The First International NoCOUG SQL Challenge: Nine Ways To Change a Lightbulb
The First International NoCOUG SQL Challenge sponsored by Apress is now closed. Thanks to Chen Shapira for helping to publicize the challenge. The winner will be announced in the next issue of the NoCOUG Journal.
The challenge was to use a table of probabilities to compute the probabilities of obtaining different sums in N throws of an unbiased die—N being a substitution variable or bind variable. Since the value of N is indeterminate, this apparently calls for the table to be joined to itself an indeterminate number of times—a seemingly impossible feat. However, there were nine very original solutions—including one Postgres solution—from seven different countries. The modus operandi was for each participant to publish their solution in a blog post; this preserved their claim on the solution and generated additional publicity for the challenge.
The first solution was quickly found by Laurent Schneider from Switzerland who knew that a table could be joined to itself an indeterminate number of times using Oracle’s proprietary CONNECT BY clause. He then constructed expressions for the required probabilities using the SYS_CONNECT_BY_PATH function. All that remained was to evaluate the expressions which he accomplished using the XMLQUERY function. Laurent is the author of Advanced Oracle SQL Programming: The Expert Guide to Writing Complex Queries.
The fourth solution was found by Vadim Tropashko from the USA who observed that recursive common table expressions—already available in DB2 and SQL Server and expected in Oracle Database 11gR2—could be used to perform the required joins. Vadim is the author of SQL Design Patterns: Expert Guide to SQL Programming.
The fifth and sixth solutions were found by Alberto Dell’Era from Italy who used advanced mathematical techniques to calculate the required probabilities for extremely high values of N. He recognized that the table of probabilities defined a mathematical function and that the process of joining the table with itself and grouping the results is the so-called “convolution” of this function with itself. Throwing the die N times is therefore equivalent to performing N – 1 convolutions. Convolutions have obvious advantages over an N-way Cartesian join because they keep the size of intermediate results in check. The question is how to compute the required N convolutions within a single SQL query if the value of N is indeterminate. Alberto solved the problem using a “Discrete Fourier Transform;” a certain new function derived from the original function.
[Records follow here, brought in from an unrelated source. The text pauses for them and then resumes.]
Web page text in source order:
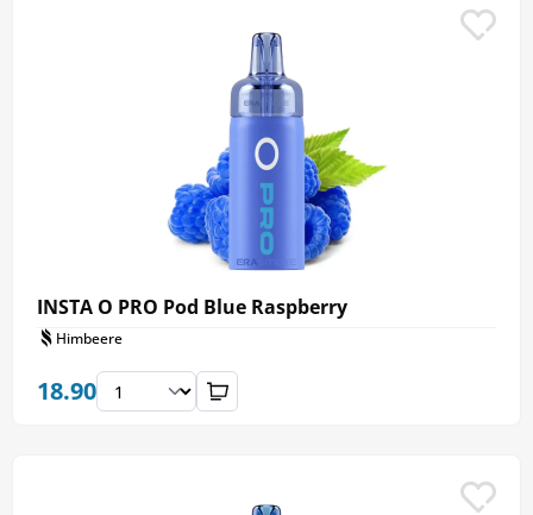
INSTA O PRO Pod Blue Raspberry
Himbeere
18.90
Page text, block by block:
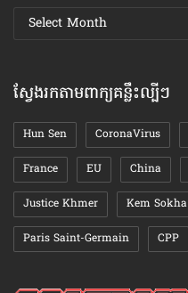
ស្វែងរក
ឯកសារ
ស្វែងរកតាមពាក្យគន្លឹះល្បីៗ
Hun Sen CoronaVirus
France EU China
Justice Khmer Kem Sokha
Paris Saint-Germain CPP
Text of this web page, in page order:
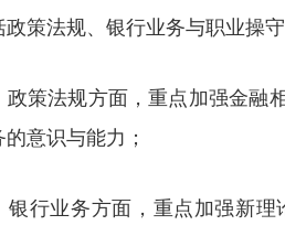
政策法规、银行业务与职业操守
政策法规方面，重点加强金
的意识与能力；
银行业务方面，重点加强新
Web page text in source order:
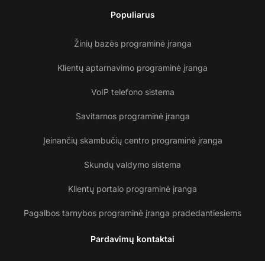
Populiarus
Žinių bazės programinė įranga
Klientų aptarnavimo programinė įranga
VoIP telefono sistema
Savitarnos programinė įranga
Įeinančių skambučių centro programinė įranga
Skundų valdymo sistema
Klientų portalo programinė įranga
Pagalbos tarnybos programinė įranga pradedantiesiems
Pardavimų kontaktai
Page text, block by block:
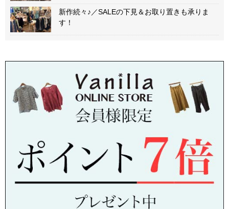
新作続々♪／SALEの下見＆お取り置きも承りま
す！
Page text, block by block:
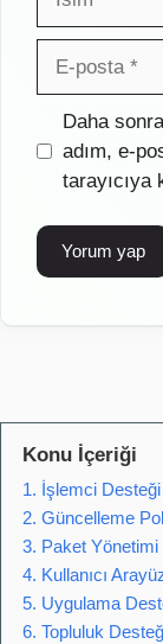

Fourier transforms have the interesting property that the transform of the convolution of functions is the simple product of the individual transforms; this is called the convolution theorem. Therefore, the Fourier transform of the N-way convolution of the function with itself is the N-th power of the Fourier transform of the function. The Fourier transform in this case is easy to compute and the N-th power of the Fourier transform is also easy to compute. At this point, Alberto has the Fourier transform of the N-way convolution instead of the N-way convolution itself. To obtain the N-way convolution itself, he computes the “inverse Fourier transform” of the Fourier transform that he has already derived. Alberto provided an even more advanced version of the above method using a mathematical technique called the Fast Fourier Transform which he implemented using the MODEL clause.
The eighth solution was found by a blogger named Cd-MaN from Romania who demonstrated the use of pipelined table functions and recursion in a Postgres database; the solution can be modified to work in an Oracle database.